The final leg of Mehl’s traverse entails paddling inflatable Alpacka Raft boats 80 miles downriver to the Gulf of Mexico. The seven-pound boats are nimble, durable, and pack down to the size of a small two-person tent. In their latest incarnation, zippers in the boats’ sterns allow us to pack equipment inside before blowing them up. With camping gear stowed, the boats have a low center of gravity that adds stability and helps them punch through grabby rapids.
- Nat Geo Expeditions
The first section of our float carries us down Barranca Grande canyon. There are few paths into the narrow jungle gorge and so the valley remains nearly uninhabited. Class III and IV rapids twist through deep shade of the 1,000-foot-deep corridor and we leapfrog downstream, drifting along overhanging walls shaggy with ferns. Twenty miles later, the pristine character of the river changes when the walls angle apart and tributaries carrying sewage and wastewater pour in. After each rapid, I spit river water from my compressed lips, hoping not to swallow much of it. I get involuntary sips anyway.
After our second day on the water, Mehl falls ill and spends the night retching in the bushes. The next night I take his place. Then Fassbinder. It’s impossible to pinpoint the source of our illnesses. Street meat? Unwashed produce? But the increasingly polluted river seems a probable culprit.
The Rio Antigua had grown in volume as it snaked through lush forests but as it neared the ocean, it not only became dirtier, but began shrinking too. Pumps hoovering water for pastures roar two-stroke staccato along the banks and each riffle feels shallower than the last. We know we must be close to the Gulf when the current stalls and pelicans appear.
We hit the Gulf of Mexico 14 miles north of Veracruz and find an empty, undeveloped beach. Storms have deposited a dense confetti of sandblasted tree trunks and plastic flotsam. We clear driftwood and garbage from the lee of a cactus outcrop and construct camp.

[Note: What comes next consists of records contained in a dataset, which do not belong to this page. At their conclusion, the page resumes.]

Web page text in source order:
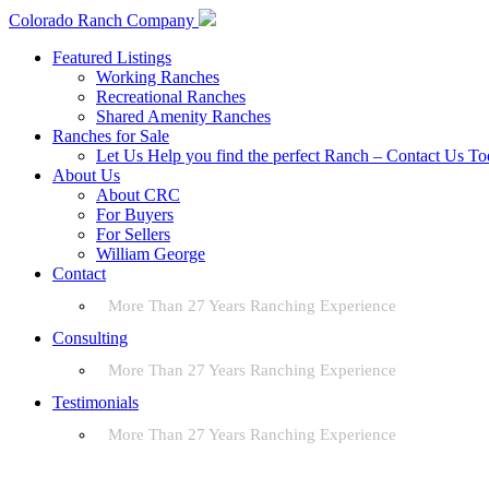
Colorado Ranch Company
Featured Listings
Working Ranches
Recreational Ranches
Shared Amenity Ranches
Ranches for Sale
Let Us Help you find the perfect Ranch – Contact Us
About Us
About CRC
For Buyers
For Sellers
William George
Contact
More Than 27 Years Ranching Experience
Consulting
More Than 27 Years Ranching Experience
Testimonials
More Than 27 Years Ranching Experience
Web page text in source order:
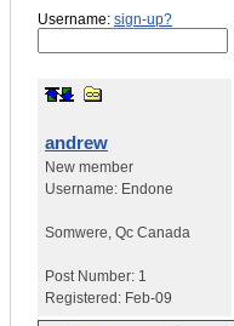
Username: sign-up?
andrew
New member
Username: Endone
Somwere, Qc Canada
Post Number: 1
Registered: Feb-09
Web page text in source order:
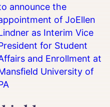
announce the
of JoEllen
as Interim Vice
for Student
and Enrollment at
University of
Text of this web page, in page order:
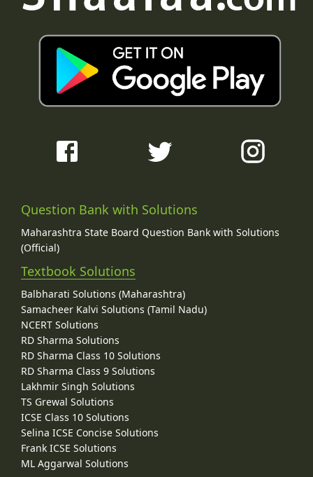
Question Bank with Solutions
Maharashtra State Board Question Bank with Solutions
(Official)
Textbook Solutions
Balbharati Solutions (Maharashtra)
Samacheer Kalvi Solutions (Tamil Nadu)
NCERT Solutions
RD Sharma Solutions
RD Sharma Class 10 Solutions
RD Sharma Class 9 Solutions
Lakhmir Singh Solutions
TS Grewal Solutions
ICSE Class 10 Solutions
Selina ICSE Concise Solutions
Frank ICSE Solutions
ML Aggarwal Solutions
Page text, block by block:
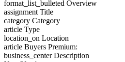
format_list_bulleted Overview
assignment Title
category Category
article Type
location_on Location
article Buyers Premium:
business_centerDescription
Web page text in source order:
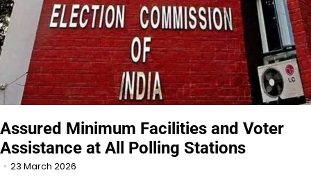
Assured Minimum Facilities and Voter
Assistance at All Polling Stations
23 March 2026
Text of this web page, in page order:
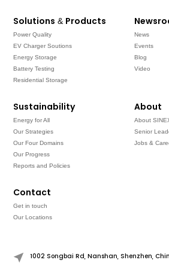
Solutions & Products
Power Quality
EV Charger Soutions
Energy Storage
Battery Testing
Residential Storage
News
Events
Blog
Video
Sustainability
Energy for All
Our Strategies
Our Four Domains
Our Progress
Reports and Policies
About
About
Senior
Jobs &
Contact
Get in touch
Our Locations
1002 Songbai Rd, Nanshan, Shenzhen,
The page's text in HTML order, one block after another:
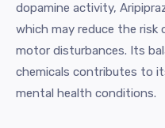
dopamine activity,
which may reduce the
motor disturbances. Its
chemicals contributes to
mental health conditions.

It’s sunset and Tumolo and I are catching waves in our packrafts, sometimes riding them all the way into the beach and other times getting pummeled in the break. After 11 days spent moving towards this beach, it’s gratifying to play on it.

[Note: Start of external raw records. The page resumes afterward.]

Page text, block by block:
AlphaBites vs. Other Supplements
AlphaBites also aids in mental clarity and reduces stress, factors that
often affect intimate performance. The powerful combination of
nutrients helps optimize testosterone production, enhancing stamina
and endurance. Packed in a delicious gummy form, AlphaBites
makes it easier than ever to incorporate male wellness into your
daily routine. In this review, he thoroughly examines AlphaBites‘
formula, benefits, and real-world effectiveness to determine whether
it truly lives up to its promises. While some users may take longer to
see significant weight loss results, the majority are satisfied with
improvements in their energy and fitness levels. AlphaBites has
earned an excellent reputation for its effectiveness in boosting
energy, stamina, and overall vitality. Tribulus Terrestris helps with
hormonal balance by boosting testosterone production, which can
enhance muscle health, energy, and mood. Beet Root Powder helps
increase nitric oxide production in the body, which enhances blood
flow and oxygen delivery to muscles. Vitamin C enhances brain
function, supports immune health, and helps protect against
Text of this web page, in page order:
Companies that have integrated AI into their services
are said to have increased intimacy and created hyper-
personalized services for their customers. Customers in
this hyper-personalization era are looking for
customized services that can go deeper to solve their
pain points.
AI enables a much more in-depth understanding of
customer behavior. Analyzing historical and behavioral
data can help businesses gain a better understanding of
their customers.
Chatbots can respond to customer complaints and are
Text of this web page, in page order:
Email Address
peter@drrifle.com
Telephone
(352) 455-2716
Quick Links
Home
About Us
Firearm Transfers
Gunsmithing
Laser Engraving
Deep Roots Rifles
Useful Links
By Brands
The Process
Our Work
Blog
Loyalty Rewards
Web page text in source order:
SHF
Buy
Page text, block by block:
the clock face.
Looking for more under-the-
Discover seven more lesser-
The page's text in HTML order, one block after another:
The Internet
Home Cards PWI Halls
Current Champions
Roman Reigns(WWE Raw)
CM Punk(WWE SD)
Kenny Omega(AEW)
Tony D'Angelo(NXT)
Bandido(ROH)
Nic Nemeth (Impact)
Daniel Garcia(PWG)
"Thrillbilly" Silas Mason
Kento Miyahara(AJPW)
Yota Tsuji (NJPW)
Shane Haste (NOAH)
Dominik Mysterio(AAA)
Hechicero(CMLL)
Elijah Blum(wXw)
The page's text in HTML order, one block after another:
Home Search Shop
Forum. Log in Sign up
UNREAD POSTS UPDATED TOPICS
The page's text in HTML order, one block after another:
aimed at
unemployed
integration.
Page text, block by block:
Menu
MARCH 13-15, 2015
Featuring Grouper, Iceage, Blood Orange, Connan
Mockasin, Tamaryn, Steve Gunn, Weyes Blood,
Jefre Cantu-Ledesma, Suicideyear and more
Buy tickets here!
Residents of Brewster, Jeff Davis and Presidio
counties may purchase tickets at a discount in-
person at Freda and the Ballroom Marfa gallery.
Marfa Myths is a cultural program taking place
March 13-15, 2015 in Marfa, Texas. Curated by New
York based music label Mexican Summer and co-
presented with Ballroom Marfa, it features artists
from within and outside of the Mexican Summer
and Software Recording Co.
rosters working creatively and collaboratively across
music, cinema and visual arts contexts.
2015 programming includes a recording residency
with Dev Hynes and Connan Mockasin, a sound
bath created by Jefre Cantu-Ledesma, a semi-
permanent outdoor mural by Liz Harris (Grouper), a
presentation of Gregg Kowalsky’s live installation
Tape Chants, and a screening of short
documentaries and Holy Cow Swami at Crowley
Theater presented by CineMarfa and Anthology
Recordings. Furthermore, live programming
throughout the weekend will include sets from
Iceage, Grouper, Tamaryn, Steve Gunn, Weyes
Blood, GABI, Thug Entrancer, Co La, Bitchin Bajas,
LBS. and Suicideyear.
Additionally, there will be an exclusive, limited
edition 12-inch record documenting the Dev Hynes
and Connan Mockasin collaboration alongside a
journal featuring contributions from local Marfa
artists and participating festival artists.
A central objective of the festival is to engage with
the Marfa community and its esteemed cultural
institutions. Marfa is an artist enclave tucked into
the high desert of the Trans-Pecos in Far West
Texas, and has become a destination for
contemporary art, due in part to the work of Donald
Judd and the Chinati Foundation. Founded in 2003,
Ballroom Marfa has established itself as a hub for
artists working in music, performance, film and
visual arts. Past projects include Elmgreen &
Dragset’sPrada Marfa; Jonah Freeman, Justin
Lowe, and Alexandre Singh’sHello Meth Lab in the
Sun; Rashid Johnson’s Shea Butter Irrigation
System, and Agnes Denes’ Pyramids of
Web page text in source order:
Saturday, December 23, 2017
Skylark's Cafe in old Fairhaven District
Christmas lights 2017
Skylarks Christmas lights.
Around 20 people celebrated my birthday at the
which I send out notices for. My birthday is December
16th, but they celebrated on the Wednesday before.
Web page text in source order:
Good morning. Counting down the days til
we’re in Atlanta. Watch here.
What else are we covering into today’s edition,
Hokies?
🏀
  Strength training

Long trips like this one don’t always easily fit into a neat narrative arc. Summiting Orizaba was the physical high point, but only one of many storied days. Even here at the end of Mehl’s line, it’s not really the end. Tomorrow we’ll walk and hitchhike to Veracruz and I’ll search out transport back to Mexico City. Mehl is already talking about his next adventure.